Exercise >>
Your job is to give again, exactly and with no additions, the lines in the records below from the one with "令和６年４月 現行の園服を廃止" through the one with "THÊM VÀO GIỎ HÀNG MUA NGAY", both included. Omit the pictures.

Data extract >>
___
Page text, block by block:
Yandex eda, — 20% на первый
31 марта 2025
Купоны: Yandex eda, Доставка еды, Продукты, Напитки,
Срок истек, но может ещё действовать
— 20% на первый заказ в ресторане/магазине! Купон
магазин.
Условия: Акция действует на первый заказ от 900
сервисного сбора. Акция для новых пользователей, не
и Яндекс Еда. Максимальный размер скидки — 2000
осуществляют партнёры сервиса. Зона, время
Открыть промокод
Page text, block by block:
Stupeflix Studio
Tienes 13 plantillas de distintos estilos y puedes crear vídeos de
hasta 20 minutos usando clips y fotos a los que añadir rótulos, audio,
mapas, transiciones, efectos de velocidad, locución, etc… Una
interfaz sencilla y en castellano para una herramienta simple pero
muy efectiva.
___
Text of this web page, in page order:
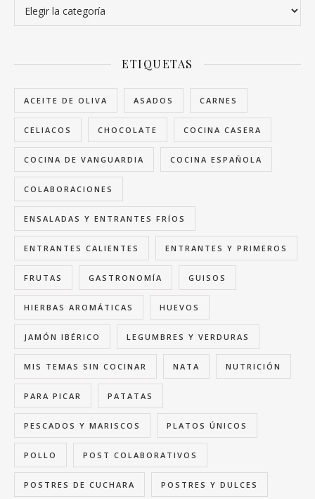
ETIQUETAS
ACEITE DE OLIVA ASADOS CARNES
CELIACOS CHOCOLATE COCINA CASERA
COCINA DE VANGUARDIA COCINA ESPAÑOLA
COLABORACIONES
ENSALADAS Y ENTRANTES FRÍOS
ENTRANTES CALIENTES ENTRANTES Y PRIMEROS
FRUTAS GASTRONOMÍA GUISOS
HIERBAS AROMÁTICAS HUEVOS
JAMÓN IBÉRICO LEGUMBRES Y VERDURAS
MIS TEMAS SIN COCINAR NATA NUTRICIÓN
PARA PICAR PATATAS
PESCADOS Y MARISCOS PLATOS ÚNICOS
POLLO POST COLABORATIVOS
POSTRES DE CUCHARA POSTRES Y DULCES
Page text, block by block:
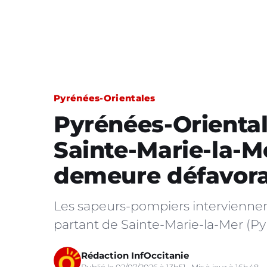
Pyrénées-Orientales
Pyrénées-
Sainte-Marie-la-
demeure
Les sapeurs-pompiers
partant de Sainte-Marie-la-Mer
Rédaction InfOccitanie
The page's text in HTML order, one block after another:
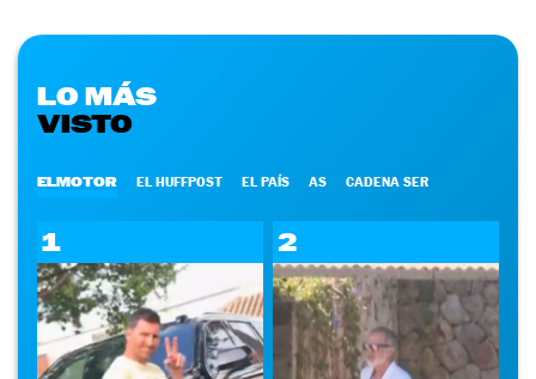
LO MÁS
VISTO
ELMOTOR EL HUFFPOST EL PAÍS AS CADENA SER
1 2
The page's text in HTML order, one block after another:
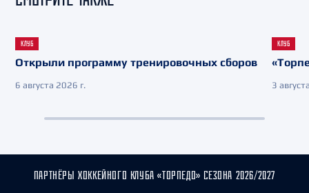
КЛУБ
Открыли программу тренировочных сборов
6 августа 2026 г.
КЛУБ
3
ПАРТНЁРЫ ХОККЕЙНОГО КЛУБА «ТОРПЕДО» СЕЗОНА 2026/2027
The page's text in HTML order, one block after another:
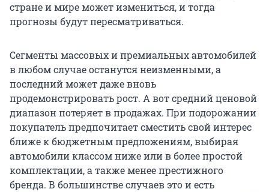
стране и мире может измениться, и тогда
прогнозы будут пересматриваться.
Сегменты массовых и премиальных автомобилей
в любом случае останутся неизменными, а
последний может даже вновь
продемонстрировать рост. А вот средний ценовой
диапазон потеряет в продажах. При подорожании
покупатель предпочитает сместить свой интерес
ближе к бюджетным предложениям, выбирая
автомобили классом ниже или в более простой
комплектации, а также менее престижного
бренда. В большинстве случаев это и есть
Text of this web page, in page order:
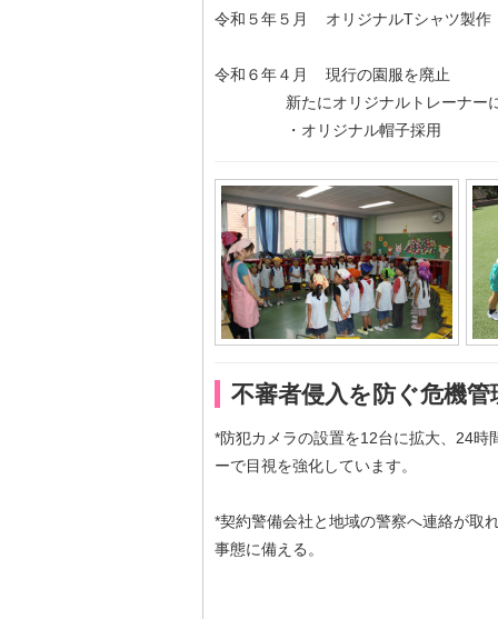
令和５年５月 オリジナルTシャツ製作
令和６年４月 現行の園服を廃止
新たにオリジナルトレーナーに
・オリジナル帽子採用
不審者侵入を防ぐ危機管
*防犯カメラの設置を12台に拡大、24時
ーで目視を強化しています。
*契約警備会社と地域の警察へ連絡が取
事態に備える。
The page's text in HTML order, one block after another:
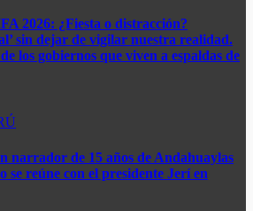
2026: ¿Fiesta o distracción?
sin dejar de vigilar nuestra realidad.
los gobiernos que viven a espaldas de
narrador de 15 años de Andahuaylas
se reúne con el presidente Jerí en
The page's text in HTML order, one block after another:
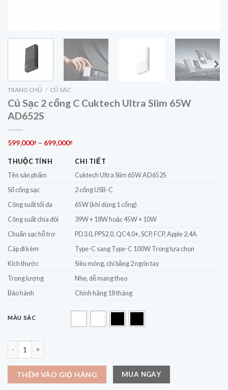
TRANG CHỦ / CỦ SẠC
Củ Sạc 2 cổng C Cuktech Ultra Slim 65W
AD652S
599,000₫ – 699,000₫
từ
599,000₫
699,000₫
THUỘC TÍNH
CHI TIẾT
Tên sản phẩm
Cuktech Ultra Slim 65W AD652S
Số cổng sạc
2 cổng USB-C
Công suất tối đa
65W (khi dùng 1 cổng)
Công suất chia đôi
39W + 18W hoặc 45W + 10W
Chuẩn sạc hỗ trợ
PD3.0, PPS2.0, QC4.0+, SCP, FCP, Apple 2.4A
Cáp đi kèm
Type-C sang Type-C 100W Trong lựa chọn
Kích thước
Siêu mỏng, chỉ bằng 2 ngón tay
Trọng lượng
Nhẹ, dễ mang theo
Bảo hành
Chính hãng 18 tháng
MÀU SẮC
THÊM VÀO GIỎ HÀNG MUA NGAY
___
Exercise result >>
令和６年４月 現行の園服を廃止
新たにオリジナルトレーナーに
・オリジナル帽子採用
不審者侵入を防ぐ危機管
*防犯カメラの設置を12台に拡大、24時
ーで目視を強化しています。
*契約警備会社と地域の警察へ連絡が取
事態に備える。
The page's text in HTML order, one block after another:
2026: ¿Fiesta o distracción?
sin dejar de vigilar nuestra realidad.
los gobiernos que viven a espaldas de
narrador de 15 años de Andahuaylas
se reúne con el presidente Jerí en
The page's text in HTML order, one block after another:
TRANG CHỦ / CỦ SẠC
Củ Sạc 2 cổng C Cuktech Ultra Slim 65W
AD652S
599,000₫ – 699,000₫
từ
599,000₫
699,000₫
THUỘC TÍNH
CHI TIẾT
Tên sản phẩm
Cuktech Ultra Slim 65W AD652S
Số cổng sạc
2 cổng USB-C
Công suất tối đa
65W (khi dùng 1 cổng)
Công suất chia đôi
39W + 18W hoặc 45W + 10W
Chuẩn sạc hỗ trợ
PD3.0, PPS2.0, QC4.0+, SCP, FCP, Apple 2.4A
Cáp đi kèm
Type-C sang Type-C 100W Trong lựa chọn
Kích thước
Siêu mỏng, chỉ bằng 2 ngón tay
Trọng lượng
Nhẹ, dễ mang theo
Bảo hành
Chính hãng 18 tháng
MÀU SẮC
THÊM VÀO GIỎ HÀNG MUA NGAY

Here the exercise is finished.